[Stored entries]
<<<<
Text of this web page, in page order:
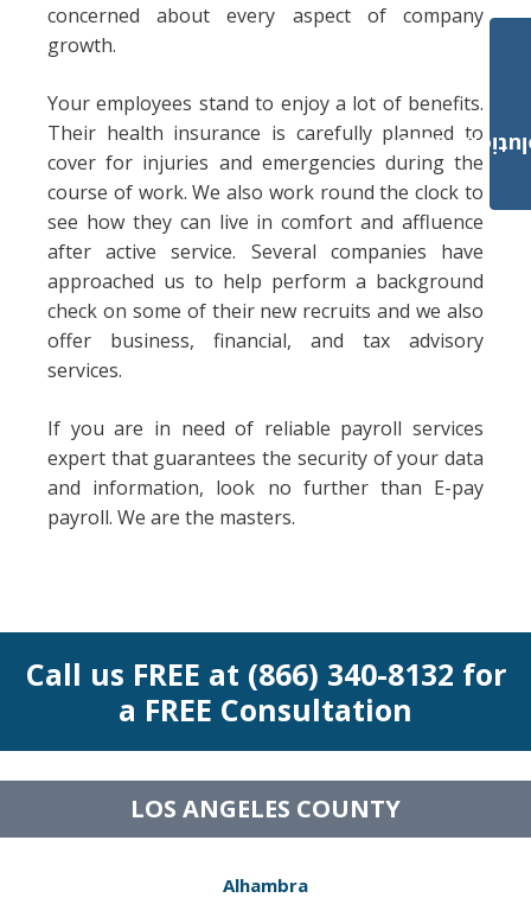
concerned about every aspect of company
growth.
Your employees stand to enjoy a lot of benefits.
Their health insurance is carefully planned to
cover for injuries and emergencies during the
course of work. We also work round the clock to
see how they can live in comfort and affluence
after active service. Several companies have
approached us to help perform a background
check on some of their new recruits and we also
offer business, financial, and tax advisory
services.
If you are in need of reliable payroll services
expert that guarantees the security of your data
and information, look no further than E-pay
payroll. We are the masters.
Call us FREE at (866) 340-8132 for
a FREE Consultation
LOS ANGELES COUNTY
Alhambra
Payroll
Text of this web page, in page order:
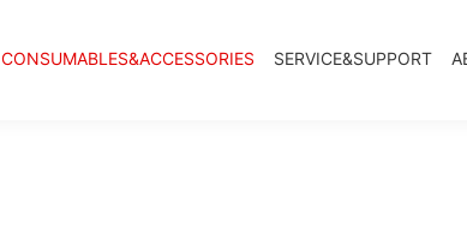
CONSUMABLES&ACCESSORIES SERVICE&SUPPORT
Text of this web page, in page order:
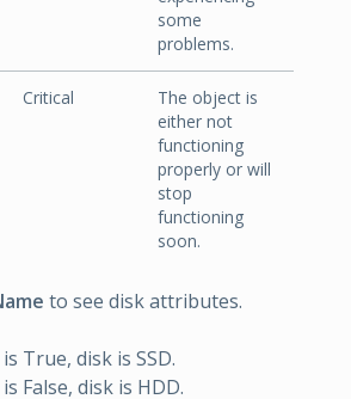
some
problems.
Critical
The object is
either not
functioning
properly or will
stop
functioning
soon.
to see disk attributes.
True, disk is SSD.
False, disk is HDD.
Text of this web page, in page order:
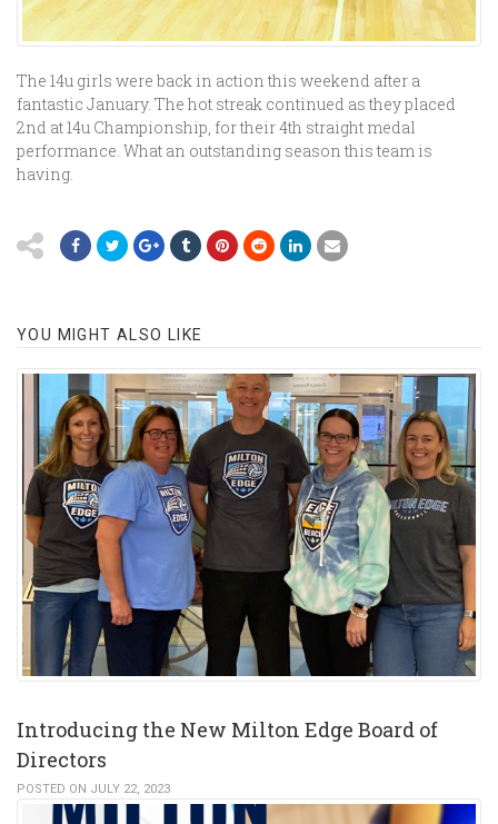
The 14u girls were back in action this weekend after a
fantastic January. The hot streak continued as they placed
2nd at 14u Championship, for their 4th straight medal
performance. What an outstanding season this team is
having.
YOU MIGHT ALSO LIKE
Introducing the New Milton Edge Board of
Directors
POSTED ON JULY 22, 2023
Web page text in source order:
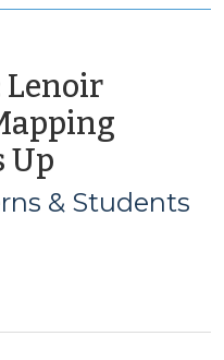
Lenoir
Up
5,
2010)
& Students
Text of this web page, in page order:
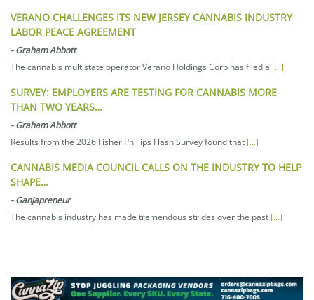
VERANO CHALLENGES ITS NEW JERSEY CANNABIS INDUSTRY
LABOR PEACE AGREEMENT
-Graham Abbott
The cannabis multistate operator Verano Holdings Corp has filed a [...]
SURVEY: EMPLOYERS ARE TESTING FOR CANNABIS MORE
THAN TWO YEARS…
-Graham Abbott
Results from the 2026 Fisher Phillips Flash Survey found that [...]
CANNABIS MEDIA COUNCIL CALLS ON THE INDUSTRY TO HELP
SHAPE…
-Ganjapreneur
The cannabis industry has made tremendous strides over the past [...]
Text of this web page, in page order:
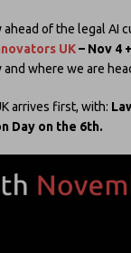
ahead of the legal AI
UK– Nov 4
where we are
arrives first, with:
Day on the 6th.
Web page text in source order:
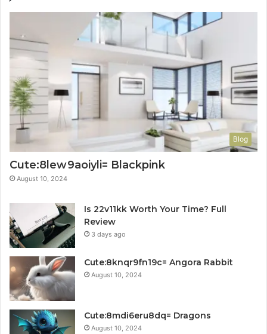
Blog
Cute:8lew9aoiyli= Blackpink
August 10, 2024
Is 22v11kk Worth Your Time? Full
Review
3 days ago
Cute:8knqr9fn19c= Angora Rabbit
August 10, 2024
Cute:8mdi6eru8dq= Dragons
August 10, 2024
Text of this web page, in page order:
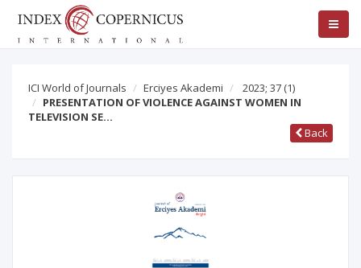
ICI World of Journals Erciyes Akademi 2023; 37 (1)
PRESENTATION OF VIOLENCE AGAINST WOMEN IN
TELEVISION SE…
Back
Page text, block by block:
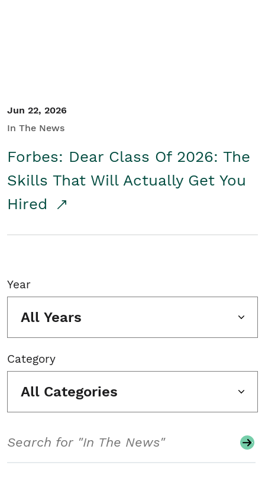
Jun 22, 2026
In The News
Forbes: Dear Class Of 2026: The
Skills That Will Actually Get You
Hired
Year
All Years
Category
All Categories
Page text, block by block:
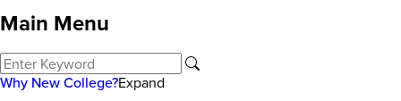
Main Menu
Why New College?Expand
>>>>
[Work to be completed]
Images are to be excluded, and each record above written out word for word.

[Output of the exercise]
Text of this web page, in page order:
concerned about every aspect of company
growth.
Your employees stand to enjoy a lot of benefits.
Their health insurance is carefully planned to
cover for injuries and emergencies during the
course of work. We also work round the clock to
see how they can live in comfort and affluence
after active service. Several companies have
approached us to help perform a background
check on some of their new recruits and we also
offer business, financial, and tax advisory
services.
If you are in need of reliable payroll services
expert that guarantees the security of your data
and information, look no further than E-pay
payroll. We are the masters.
Call us FREE at (866) 340-8132 for
a FREE Consultation
LOS ANGELES COUNTY
Alhambra
Payroll
Text of this web page, in page order:
CONSUMABLES&ACCESSORIES SERVICE&SUPPORT
Text of this web page, in page order:
some
problems.
Critical
The object is
either not
functioning
properly or will
stop
functioning
soon.
to see disk attributes.
True, disk is SSD.
False, disk is HDD.
Text of this web page, in page order:
The 14u girls were back in action this weekend after a
fantastic January. The hot streak continued as they placed
2nd at 14u Championship, for their 4th straight medal
performance. What an outstanding season this team is
having.
YOU MIGHT ALSO LIKE
Introducing the New Milton Edge Board of
Directors
POSTED ON JULY 22, 2023
Web page text in source order:
Lenoir
Up
5,
2010)
& Students
Text of this web page, in page order:
VERANO CHALLENGES ITS NEW JERSEY CANNABIS INDUSTRY
LABOR PEACE AGREEMENT
-Graham Abbott
The cannabis multistate operator Verano Holdings Corp has filed a [...]
SURVEY: EMPLOYERS ARE TESTING FOR CANNABIS MORE
THAN TWO YEARS…
-Graham Abbott
Results from the 2026 Fisher Phillips Flash Survey found that [...]
CANNABIS MEDIA COUNCIL CALLS ON THE INDUSTRY TO HELP
SHAPE…
-Ganjapreneur
The cannabis industry has made tremendous strides over the past [...]
Text of this web page, in page order:
ahead of the legal AI
UK– Nov 4
where we are
arrives first, with:
Day on the 6th.
Web page text in source order:
Blog
Cute:8lew9aoiyli= Blackpink
August 10, 2024
Is 22v11kk Worth Your Time? Full
Review
3 days ago
Cute:8knqr9fn19c= Angora Rabbit
August 10, 2024
Cute:8mdi6eru8dq= Dragons
August 10, 2024
Text of this web page, in page order:
ICI World of Journals Erciyes Akademi 2023; 37 (1)
PRESENTATION OF VIOLENCE AGAINST WOMEN IN
TELEVISION SE…
Back
Page text, block by block:
Jun 22, 2026
In The News
Forbes: Dear Class Of 2026: The
Skills That Will Actually Get You
Hired
Year
All Years
Category
All Categories
Page text, block by block:
Main Menu
Why New College?Expand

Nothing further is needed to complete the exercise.